Halo. Selamat Hari Minggu.
Analisis kali ini lagi-lagi tentang
perempuan. Objek analisisnya adalah lirik lagu Agnes Monica yang berjudul
Teruskanlah. Lagu ini bisa dianggaplah ya sebuah anthem bagi sebagian perempuan
yang merasa kekasihnya terlalu asyik dengan dunianya sendiri. Salah satu
perempuan yang saya kenal suka dengan lagu ini sampai overplayed. Ngahaha…
Okey, analisis kali ini
menggunakan sudut pandang eksistensialisme milik nyonya Simone de Beauvoir. Dalam
bukunya The Second Sex, filsuf eksistensialisme
dan juga feminis asal Perancis itu membahas bagaimana perempuan selalu menjadi
objek, the Other, di dunia patriarkis ini.
Sebelum delving into the
analysis, mari kita tengok-tengoklah dulu penggalan lirik lagu Teruskanlah itu:
Pernahkah kau bicara
Tapi tak di dengar
Tak di anggap
Sama sekali
Pernahkan kau tak salah
Tapi disalahkan
Tak di beri
Kesempatan
Bagian lirik sebelah sini
mencerminkan bahwa perempuan itu tidak penting dan selalu menjadi sumber
gara-gara.
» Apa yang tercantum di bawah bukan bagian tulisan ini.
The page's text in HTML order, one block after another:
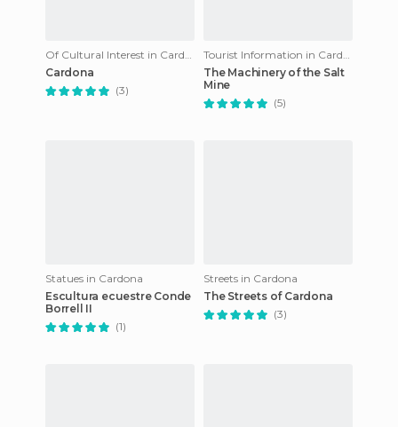
Of Cultural Interest in Cardona
Cardona
(3)
Tourist Information in Cardona
The Machinery of the Salt
Mine
(5)
Statues in Cardona
Escultura ecuestre Conde
Borrell II
(1)
Streets in Cardona
The Streets of Cardona
(3)
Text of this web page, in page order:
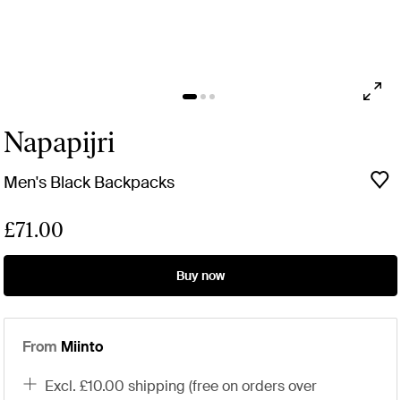
Napapijri
Men's Black Backpacks
£71.00
Buy now
From Miinto
excl. £10.00 shipping (free on orders over

Perempuan, pada bagian ini, digambarkan sebagai apa yang de Beauvoir
bilang the Other, “the inessential as opposed to the essential”, the Self,
laki-laki. Karena posisinya sebagai the inessential, yang tidak penting, itulah
perempuan ini tidak didengar dan tidak dianggap oleh kekasihnya.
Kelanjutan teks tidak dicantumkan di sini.